_Dataset records:_
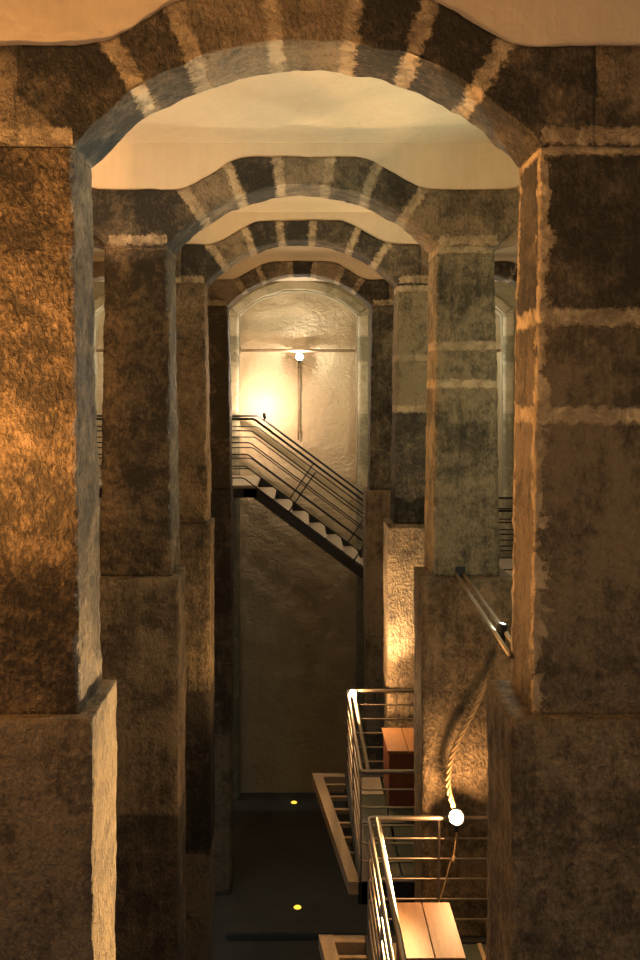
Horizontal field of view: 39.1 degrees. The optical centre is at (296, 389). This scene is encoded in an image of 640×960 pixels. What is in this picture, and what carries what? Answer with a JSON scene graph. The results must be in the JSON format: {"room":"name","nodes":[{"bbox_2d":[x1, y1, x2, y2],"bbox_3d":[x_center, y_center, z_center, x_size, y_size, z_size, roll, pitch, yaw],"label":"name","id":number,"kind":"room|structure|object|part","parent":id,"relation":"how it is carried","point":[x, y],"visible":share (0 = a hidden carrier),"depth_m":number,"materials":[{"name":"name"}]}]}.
{"room":"underground cistern","nodes":[
{"label":"underground cistern","id":0,"kind":"room"},
{"bbox_2d":[214,792,382,959],"bbox_3d":[0.000,7.800,7.900,9.600,0.300,19.000,0,0,0],"label":"floor","id":1,"kind":"structure","parent":0,"point":[285,857],"depth_m":14.07,"materials":[{"name":"grey concrete"}]},
{"bbox_2d":[0,146,116,959],"bbox_3d":[-1.325,3.250,4.435,0.779,8.800,0.588,0,0,0],"label":"stone pier","id":2,"kind":"object","parent":1,"relation":"on","point":[58,844],"visible":1,"depth_m":4.23,"materials":[{"name":"brown stone"}]},
{"bbox_2d":[17,0,595,166],"bbox_3d":[0.044,-1.518,4.450,2.738,0.753,0.440,0,0,0],"label":"stone arch","id":3,"kind":"object","parent":2,"relation":"on","point":[526,98],"visible":0.94,"depth_m":4.24,"materials":[{"name":"brown stone"}]},
{"bbox_2d":[98,246,185,959],"bbox_3d":[-1.329,3.235,7.530,0.770,8.830,0.680,0,0,0],"label":"stone pier","id":4,"kind":"object","parent":1,"relation":"on","point":[142,585],"visible":0.84,"depth_m":7.34,"materials":[{"name":"brown stone"}]},
{"bbox_2d":[92,188,136,245],"bbox_3d":[-2.677,-1.539,7.598,2.734,0.734,0.498,0,0,0],"label":"stone arch","id":5,"kind":"object","parent":4,"relation":"on","point":[114,222],"visible":0.3,"depth_m":7.36,"materials":[{"name":"brown stone"}]},
{"bbox_2d":[175,283,214,959],"bbox_3d":[-1.341,3.220,10.435,0.743,8.860,0.588,0,0,0],"label":"stone pier","id":6,"kind":"object","parent":1,"relation":"on","point":[196,537],"visible":0.48,"depth_m":10.16,"materials":[{"name":"brown stone"}]},
{"bbox_2d":[92,233,181,283],"bbox_3d":[-2.676,-1.563,10.454,2.733,0.723,0.466,0,0,0],"label":"stone arch","id":7,"kind":"object","parent":6,"relation":"on","point":[97,243],"visible":0.12,"depth_m":10.23,"materials":[{"name":"stone"}]},
{"bbox_2d":[208,306,233,894],"bbox_3d":[-1.353,3.185,13.945,0.722,8.930,0.626,0,0,0],"label":"stone pier","id":8,"kind":"object","parent":1,"relation":"on","point":[222,490],"visible":0.54,"depth_m":13.64,"materials":[{"name":"brown stone"}]},
{"bbox_2d":[94,261,210,305],"bbox_3d":[-2.676,-1.619,13.944,2.732,0.694,0.469,0,0,0],"label":"stone arch","id":9,"kind":"object","parent":8,"relation":"on","point":[99,271],"visible":0.07,"depth_m":13.72,"materials":[{"name":"brown stone"}]},
{"bbox_2d":[227,924,366,939],"bbox_3d":[0.000,7.600,12.625,1.960,0.100,0.250,0,0,0],"label":"sill","id":10,"kind":"structure","parent":1,"relation":"on","point":[234,931],"depth_m":12.55,"materials":[{"name":"grey concrete"}]},
{"bbox_2d":[292,905,302,910],"bbox_3d":[0.007,7.638,13.291,0.148,0.025,0.148,0,0,0],"label":"floor light","id":11,"kind":"object","parent":1,"relation":"on","point":[295,907],"visible":1,"depth_m":13.27,"materials":[{"name":"glass"}]},
{"bbox_2d":[363,306,393,768],"bbox_3d":[1.422,3.185,13.944,0.765,8.930,0.629,0,0,0],"label":"stone pier","id":12,"kind":"object","parent":1,"relation":"on","point":[377,495],"visible":0.38,"depth_m":13.70,"materials":[{"name":"brown stone"}]},
{"bbox_2d":[211,261,388,308],"bbox_3d":[0.045,-1.618,13.945,2.733,0.695,0.467,0,0,0],"label":"stone arch","id":13,"kind":"object","parent":12,"relation":"on","point":[374,292],"visible":0.97,"depth_m":13.72,"materials":[{"name":"brown stone"}]},
{"bbox_2d":[383,284,427,934],"bbox_3d":[1.411,3.220,10.436,0.783,8.860,0.589,0,0,0],"label":"stone pier","id":14,"kind":"object","parent":1,"relation":"on","point":[404,531],"visible":0.42,"depth_m":10.22,"materials":[{"name":"brown stone"}]},
{"bbox_2d":[181,220,420,287],"bbox_3d":[0.047,-1.566,10.456,2.734,0.732,0.468,0,0,0],"label":"stone arch","id":15,"kind":"object","parent":14,"relation":"on","point":[396,264],"visible":0.9,"depth_m":10.23,"materials":[{"name":"stone"}]},
{"bbox_2d":[420,230,516,283],"bbox_3d":[2.765,-1.566,10.456,2.730,0.732,0.467,0,0,0],"label":"stone arch","id":16,"kind":"object","parent":14,"relation":"on","point":[510,241],"visible":0.09,"depth_m":10.23,"materials":[{"name":"brown stone"}]},
{"bbox_2d":[413,246,512,934],"bbox_3d":[1.377,3.235,7.529,0.768,8.830,0.679,0,0,0],"label":"stone pier","id":17,"kind":"object","parent":1,"relation":"on","point":[456,651],"visible":0.82,"depth_m":7.34,"materials":[{"name":"brown stone"}]},
{"bbox_2d":[136,156,469,253],"bbox_3d":[0.044,-1.541,7.599,2.737,0.740,0.496,0,0,0],"label":"stone arch","id":18,"kind":"object","parent":17,"relation":"on","point":[170,218],"visible":0.94,"depth_m":7.36,"materials":[{"name":"stone"}]},
{"bbox_2d":[312,773,414,903],"bbox_3d":[1.310,4.470,8.945,2.280,0.360,2.390,0,0,0],"label":"platform","id":19,"kind":"object","parent":17,"relation":"attached to","point":[349,862],"visible":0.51,"depth_m":8.79,"materials":[{"name":"paint"}]},
{"bbox_3d":[0.785,4.312,9.287,0.270,0.036,0.545,0,0,0],"label":"glass panel","id":20,"kind":"part","parent":19,"relation":"part of","materials":[{"name":"grey"}]},
{"bbox_3d":[1.490,4.390,8.965,1.920,0.200,2.230,0,0,0],"label":"deck frame","id":21,"kind":"part","parent":19,"relation":"part of","materials":[{"name":"paint"}]},
{"bbox_2d":[346,689,413,879],"bbox_3d":[1.496,3.811,8.965,1.908,0.964,2.167,0,0,0],"label":"metal railing","id":22,"kind":"object","parent":19,"relation":"on","point":[355,749],"visible":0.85,"depth_m":8.56,"materials":[{"name":"metal"}]},
{"bbox_3d":[0.560,3.828,10.030,0.012,0.931,0.036,0,0,0],"label":"post","id":23,"kind":"part","parent":22,"relation":"part of","materials":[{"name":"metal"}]},
{"bbox_2d":[349,689,356,703],"bbox_3d":[0.612,3.384,9.948,0.108,0.153,0.130,0,0,0],"label":"floodlight","id":24,"kind":"object","parent":22,"relation":"attached to","point":[351,691],"visible":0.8,"depth_m":9.92,"materials":[{"name":"paint"}]},
{"bbox_3d":[0.560,3.828,8.965,0.012,0.931,0.036,0,0,0],"label":"post","id":25,"kind":"part","parent":22,"relation":"part of","materials":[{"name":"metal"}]},
{"bbox_3d":[0.560,3.828,7.900,0.012,0.931,0.036,0,0,0],"label":"post","id":26,"kind":"part","parent":22,"relation":"part of","materials":[{"name":"metal"}]},
{"bbox_3d":[0.625,3.350,8.970,0.042,0.042,2.080,0,0,0],"label":"handrail","id":27,"kind":"part","parent":22,"relation":"part of","materials":[{"name":"metal"}]},
{"bbox_3d":[1.496,3.350,8.965,1.908,0.038,2.167,0,0,0],"label":"rail","id":28,"kind":"part","parent":22,"relation":"part of","materials":[{"name":"metal"}]},
{"bbox_3d":[1.501,3.982,8.965,1.898,0.017,2.147,0,0,0],"label":"rail","id":29,"kind":"part","parent":22,"relation":"part of","materials":[{"name":"metal"}]},
{"bbox_3d":[1.501,4.140,8.965,1.898,0.017,2.147,0,0,0],"label":"rail","id":30,"kind":"part","parent":22,"relation":"part of","materials":[{"name":"metal"}]},
{"bbox_3d":[1.501,3.824,8.965,1.898,0.017,2.147,0,0,0],"label":"rail","id":31,"kind":"part","parent":22,"relation":"part of","materials":[{"name":"metal"}]},
{"bbox_3d":[1.501,3.666,8.965,1.898,0.017,2.147,0,0,0],"label":"rail","id":32,"kind":"part","parent":22,"relation":"part of","materials":[{"name":"metal"}]},
{"bbox_3d":[1.501,3.508,8.965,1.898,0.017,2.147,0,0,0],"label":"rail","id":33,"kind":"part","parent":22,"relation":"part of","materials":[{"name":"metal"}]},
{"bbox_3d":[1.110,3.828,10.030,0.012,0.931,0.036,0,0,0],"label":"post","id":34,"kind":"part","parent":22,"relation":"part of","materials":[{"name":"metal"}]},
{"bbox_3d":[0.785,4.312,8.432,0.270,0.036,0.965,0,0,0],"label":"glass panel","id":35,"kind":"part","parent":19,"relation":"part of","materials":[{"name":"grey"}]},
{"bbox_2d":[382,728,413,806],"bbox_3d":[1.145,3.995,9.540,0.430,0.590,0.640,0,0,0],"label":"wooden pedestal","id":36,"kind":"object","parent":19,"relation":"on","point":[398,743],"visible":0.62,"depth_m":9.24,"materials":[{"name":"red wood"}]},
{"bbox_3d":[1.170,4.308,9.498,0.460,0.024,0.945,0,0,0],"label":"glass panel","id":37,"kind":"part","parent":19,"relation":"part of","materials":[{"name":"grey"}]},
{"bbox_3d":[1.170,4.308,8.432,0.460,0.024,0.945,0,0,0],"label":"glass panel","id":38,"kind":"part","parent":19,"relation":"part of","materials":[{"name":"grey"}]},
{"bbox_2d":[319,935,486,959],"bbox_3d":[1.310,4.470,5.955,2.280,0.360,2.490,0,0,0],"label":"platform","id":39,"kind":"object","parent":17,"relation":"attached to","point":[330,946],"visible":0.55,"depth_m":6.99,"materials":[{"name":"paint"}]},
{"bbox_2d":[367,816,488,959],"bbox_3d":[1.496,3.811,5.995,1.908,0.964,2.127,0,0,0],"label":"metal railing","id":40,"kind":"object","parent":39,"relation":"on","point":[383,925],"visible":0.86,"depth_m":6.69,"materials":[{"name":"metal"}]},
{"bbox_3d":[0.560,3.828,7.040,0.012,0.931,0.036,0,0,0],"label":"post","id":41,"kind":"part","parent":40,"relation":"part of","materials":[{"name":"metal"}]},
{"bbox_3d":[0.560,3.828,5.995,0.012,0.931,0.036,0,0,0],"label":"post","id":42,"kind":"part","parent":40,"relation":"part of","materials":[{"name":"metal"}]},
{"bbox_3d":[0.625,3.350,6.000,0.042,0.042,2.040,0,0,0],"label":"handrail","id":43,"kind":"part","parent":40,"relation":"part of","materials":[{"name":"metal"}]},
{"bbox_3d":[1.501,4.140,5.995,1.898,0.017,2.107,0,0,0],"label":"rail","id":44,"kind":"part","parent":40,"relation":"part of","materials":[{"name":"metal"}]},
{"bbox_3d":[1.501,3.824,5.995,1.898,0.017,2.107,0,0,0],"label":"rail","id":45,"kind":"part","parent":40,"relation":"part of","materials":[{"name":"metal"}]},
{"bbox_3d":[1.501,3.666,5.995,1.898,0.017,2.107,0,0,0],"label":"rail","id":46,"kind":"part","parent":40,"relation":"part of","materials":[{"name":"metal"}]},
{"bbox_3d":[1.501,3.982,5.995,1.898,0.017,2.107,0,0,0],"label":"rail","id":47,"kind":"part","parent":40,"relation":"part of","materials":[{"name":"metal"}]},
{"bbox_3d":[1.110,3.828,7.040,0.012,0.931,0.036,0,0,0],"label":"post","id":48,"kind":"part","parent":40,"relation":"part of","materials":[{"name":"metal"}]},
{"bbox_2d":[447,808,464,831],"bbox_3d":[1.234,3.338,7.009,0.132,0.174,0.148,0,0,0],"label":"floodlight","id":49,"kind":"object","parent":40,"relation":"attached to","point":[456,817],"visible":1,"depth_m":6.97,"materials":[{"name":"paint"}]},
{"bbox_2d":[438,832,456,902],"bbox_3d":[1.135,3.776,7.015,0.240,0.793,0.040,0,0,0],"label":"lead","id":50,"kind":"object","parent":49,"relation":"hanging from","point":[452,860],"visible":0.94,"depth_m":7.02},
{"bbox_2d":[446,679,488,808],"bbox_3d":[1.347,2.805,7.126,0.370,1.010,0.140,0,0,-29],"label":"rope","id":51,"kind":"object","parent":49,"relation":"attached to","point":[470,717],"visible":0.97,"depth_m":7.11,"materials":[{"name":"beige fabric"}]},
{"bbox_2d":[396,903,465,959],"bbox_3d":[0.900,3.995,6.180,0.400,0.590,0.640,0,0,0],"label":"wooden pedestal","id":52,"kind":"object","parent":39,"relation":"on","point":[429,931],"visible":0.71,"depth_m":6.15,"materials":[{"name":"red wood"}]},
{"bbox_3d":[1.170,4.308,6.518,0.460,0.024,0.925,0,0,0],"label":"glass panel","id":53,"kind":"part","parent":39,"relation":"part of","materials":[{"name":"grey"}]},
{"bbox_3d":[1.660,4.308,6.518,0.460,0.024,0.925,0,0,0],"label":"glass panel","id":54,"kind":"part","parent":39,"relation":"part of","materials":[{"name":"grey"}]},
{"bbox_2d":[455,567,512,658],"bbox_3d":[1.225,1.453,5.980,0.088,0.214,2.774,0,0,4],"label":"tie beam","id":55,"kind":"structure","parent":17,"relation":"attached to","point":[459,571],"depth_m":5.80,"materials":[{"name":"silver metal"}]},
{"bbox_3d":[1.330,1.500,7.345,0.080,0.120,0.030,0,0,0],"label":"fixing plate","id":56,"kind":"part","parent":55,"relation":"part of","materials":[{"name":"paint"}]},
{"bbox_2d":[496,623,507,646],"bbox_3d":[1.163,1.401,5.134,0.062,0.138,0.104,0,0,34],"label":"floodlight","id":57,"kind":"object","parent":55,"relation":"attached to","point":[502,628],"visible":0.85,"depth_m":5.12,"materials":[{"name":"paint"}]},
{"bbox_2d":[469,186,517,250],"bbox_3d":[2.766,-1.543,7.599,2.728,0.742,0.494,0,0,0],"label":"stone arch","id":58,"kind":"object","parent":17,"relation":"on","point":[492,212],"visible":0.26,"depth_m":7.36,"materials":[{"name":"brown stone"}]},
{"bbox_2d":[486,146,639,959],"bbox_3d":[1.393,3.250,4.434,0.822,8.800,0.593,0,0,0],"label":"stone pier","id":59,"kind":"object","parent":1,"relation":"on","point":[563,882],"visible":1,"depth_m":4.23,"materials":[{"name":"brown stone"}]},
{"bbox_3d":[-4.035,3.250,4.436,0.797,8.800,0.585,0,0,0],"label":"stone pier","id":60,"kind":"object","parent":1,"relation":"on","visible":0},
{"bbox_2d":[0,46,18,145],"bbox_3d":[-2.675,-1.517,4.451,2.731,0.743,0.432,0,0,0],"label":"stone arch","id":61,"kind":"object","parent":60,"relation":"on","point":[9,75],"visible":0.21,"depth_m":4.24,"materials":[{"name":"brown stone"}]},
{"bbox_3d":[4.124,3.185,13.945,0.797,8.930,0.627,0,0,0],"label":"stone pier","id":62,"kind":"object","parent":1,"relation":"on","visible":0},
{"bbox_2d":[389,262,516,305],"bbox_3d":[2.763,-1.618,13.947,2.731,0.689,0.465,0,0,0],"label":"stone arch","id":63,"kind":"object","parent":62,"relation":"on","point":[506,272],"visible":0.2,"depth_m":13.72,"materials":[{"name":"brown stone"}]},
{"bbox_3d":[4.126,3.250,4.434,0.794,8.800,0.585,0,0,0],"label":"stone pier","id":64,"kind":"object","parent":1,"relation":"on","visible":0},
{"bbox_2d":[594,45,639,146],"bbox_3d":[2.765,-1.517,4.450,2.740,0.750,0.438,0,0,0],"label":"stone arch","id":65,"kind":"object","parent":64,"relation":"on","point":[616,68],"visible":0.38,"depth_m":4.24,"materials":[{"name":"brown stone"}]},
{"bbox_2d":[187,212,417,243],"bbox_3d":[0.000,-1.960,10.455,9.240,0.680,0.426,0,0,0],"label":"wall","id":66,"kind":"structure","parent":0,"point":[371,223],"depth_m":10.24,"materials":[{"name":"paint"}]},
{"bbox_2d":[93,69,516,281],"bbox_3d":[0.000,-2.290,7.750,9.200,0.620,18.700,0,0,0],"label":"ceiling","id":67,"kind":"structure","parent":0,"point":[295,105],"depth_m":6.96,"materials":[{"name":"paint"}]},
{"bbox_2d":[92,143,518,189],"bbox_3d":[0.000,-1.952,7.600,9.240,0.695,0.456,0,0,0],"label":"wall","id":68,"kind":"structure","parent":0,"point":[128,166],"depth_m":7.37,"materials":[{"name":"paint"}]},
{"bbox_2d":[94,282,516,798],"bbox_3d":[0.000,2.675,17.000,9.200,9.950,0.300,0,0,0],"label":"wall","id":69,"kind":"structure","parent":0,"point":[506,292],"depth_m":16.85,"materials":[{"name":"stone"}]},
{"bbox_2d":[95,294,104,312],"bbox_3d":[-2.695,2.800,16.835,2.607,9.700,0.079,0,0,0],"label":"surround","id":70,"kind":"object","parent":69,"relation":"attached to","point":[99,302],"visible":0.03,"depth_m":16.80,"materials":[{"name":"stone"}]},
{"bbox_2d":[297,361,299,439],"bbox_3d":[0.025,0.175,17.070,0.050,1.550,0.060,0,0,0],"label":"conduit","id":71,"kind":"object","parent":69,"relation":"attached to","point":[298,368],"visible":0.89,"depth_m":17.04,"materials":[{"name":"metal"}]},
{"bbox_2d":[229,281,367,799],"bbox_3d":[0.024,2.799,16.835,2.608,9.702,0.078,0,0,0],"label":"surround","id":72,"kind":"object","parent":69,"relation":"attached to","point":[277,287],"visible":0.56,"depth_m":16.80,"materials":[{"name":"stone"}]},
{"bbox_2d":[240,347,356,353],"bbox_3d":[0.025,-0.740,16.910,2.200,0.120,0.100,0,0,0],"label":"crossbar","id":73,"kind":"object","parent":69,"relation":"attached to","point":[241,350],"visible":1,"depth_m":16.89,"materials":[{"name":"metal"}]},
{"bbox_2d":[295,352,303,362],"bbox_3d":[0.045,-0.607,16.907,0.166,0.194,0.134,0,0,0],"label":"floodlight","id":74,"kind":"object","parent":73,"relation":"attached to","point":[299,356],"visible":1,"depth_m":16.85,"materials":[{"name":"paint"}]},
{"bbox_2d":[495,296,513,556],"bbox_3d":[2.746,2.799,16.835,2.608,9.702,0.078,0,0,0],"label":"surround","id":75,"kind":"object","parent":69,"relation":"attached to","point":[508,318],"visible":0.16,"depth_m":16.80,"materials":[{"name":"stone"}]},
{"bbox_2d":[94,258,516,279],"bbox_3d":[0.000,-1.975,13.945,9.240,0.650,0.426,0,0,0],"label":"wall","id":76,"kind":"structure","parent":0,"point":[353,265],"depth_m":13.73,"materials":[{"name":"paint"}]},
{"bbox_2d":[0,0,639,46],"bbox_3d":[0.000,-1.944,4.450,9.240,0.712,0.396,0,0,0],"label":"wall","id":77,"kind":"structure","parent":0,"point":[23,23],"depth_m":4.25,"materials":[{"name":"paint"}]},
{"bbox_3d":[-4.750,2.525,7.900,0.300,10.250,19.000,0,0,0],"label":"wall","id":78,"kind":"structure","parent":0,"visible":0},
{"bbox_2d":[98,475,512,589],"bbox_3d":[0.000,2.439,15.775,9.200,1.719,1.790,0,0,0],"label":"stair","id":79,"kind":"structure","parent":78,"relation":"attached to","point":[242,488],"depth_m":14.91,"materials":[{"name":"paint"}]},
{"bbox_2d":[98,418,513,569],"bbox_3d":[0.000,1.784,14.900,9.000,2.649,0.040,0,0,0],"label":"stair railing","id":80,"kind":"object","parent":79,"relation":"on","point":[253,419],"visible":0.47,"depth_m":14.89,"materials":[{"name":"metal"}]},
{"bbox_3d":[0.056,1.731,14.900,0.520,0.753,0.024,0,0,0],"label":"post","id":81,"kind":"part","parent":80,"relation":"part of","materials":[{"name":"metal"}]},
{"bbox_3d":[0.000,1.435,14.900,9.000,1.541,0.022,0,0,0],"label":"rail","id":82,"kind":"part","parent":80,"relation":"part of","materials":[{"name":"metal"}]},
{"bbox_3d":[0.000,1.629,14.900,9.000,1.541,0.022,0,0,0],"label":"rail","id":83,"kind":"part","parent":80,"relation":"part of","materials":[{"name":"metal"}]},
{"bbox_3d":[0.000,1.240,14.900,9.000,1.559,0.040,0,0,0],"label":"rail","id":84,"kind":"part","parent":80,"relation":"part of","materials":[{"name":"metal"}]},
{"bbox_3d":[0.000,2.215,14.900,9.000,1.541,0.022,0,0,0],"label":"rail","id":85,"kind":"part","parent":80,"relation":"part of","materials":[{"name":"metal"}]},
{"bbox_3d":[0.000,2.019,14.900,9.000,1.541,0.022,0,0,0],"label":"rail","id":86,"kind":"part","parent":80,"relation":"part of","materials":[{"name":"metal"}]},
{"bbox_3d":[0.000,1.825,14.900,9.000,1.541,0.022,0,0,0],"label":"rail","id":87,"kind":"part","parent":80,"relation":"part of","materials":[{"name":"metal"}]},
{"bbox_2d":[98,415,514,550],"bbox_3d":[0.000,1.784,16.650,9.000,2.649,0.040,0,0,0],"label":"stair railing","id":88,"kind":"object","parent":79,"relation":"on","point":[258,416],"visible":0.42,"depth_m":16.64,"materials":[{"name":"paint"}]},
{"bbox_3d":[0.056,1.731,16.650,0.520,0.753,0.024,0,0,0],"label":"post","id":89,"kind":"part","parent":88,"relation":"part of","materials":[{"name":"metal"}]},
{"bbox_3d":[0.000,1.825,16.650,9.000,1.541,0.022,0,0,0],"label":"rail","id":90,"kind":"part","parent":88,"relation":"part of","materials":[{"name":"metal"}]},
{"bbox_3d":[0.000,1.629,16.650,9.000,1.541,0.022,0,0,0],"label":"rail","id":91,"kind":"part","parent":88,"relation":"part of","materials":[{"name":"metal"}]},
{"bbox_3d":[0.000,2.215,16.650,9.000,1.541,0.022,0,0,0],"label":"rail","id":92,"kind":"part","parent":88,"relation":"part of","materials":[{"name":"metal"}]},
{"bbox_3d":[0.000,2.019,16.650,9.000,1.541,0.022,0,0,0],"label":"rail","id":93,"kind":"part","parent":88,"relation":"part of","materials":[{"name":"metal"}]},
{"bbox_3d":[0.000,1.435,16.650,9.000,1.541,0.022,0,0,0],"label":"rail","id":94,"kind":"part","parent":88,"relation":"part of","materials":[{"name":"metal"}]},
{"bbox_3d":[0.000,1.240,16.650,9.000,1.559,0.040,0,0,0],"label":"rail","id":95,"kind":"part","parent":88,"relation":"part of","materials":[{"name":"metal"}]}
]}

_What you should do:_ Check every line above for the string "handrail", and copy the ones that have it.

_Result of this exercise:_
{"bbox_3d":[0.625,3.350,8.970,0.042,0.042,2.080,0,0,0],"label":"handrail","id":27,"kind":"part","parent":22,"relation":"part of","materials":[{"name":"metal"}]},
{"bbox_3d":[0.625,3.350,6.000,0.042,0.042,2.040,0,0,0],"label":"handrail","id":43,"kind":"part","parent":40,"relation":"part of","materials":[{"name":"metal"}]},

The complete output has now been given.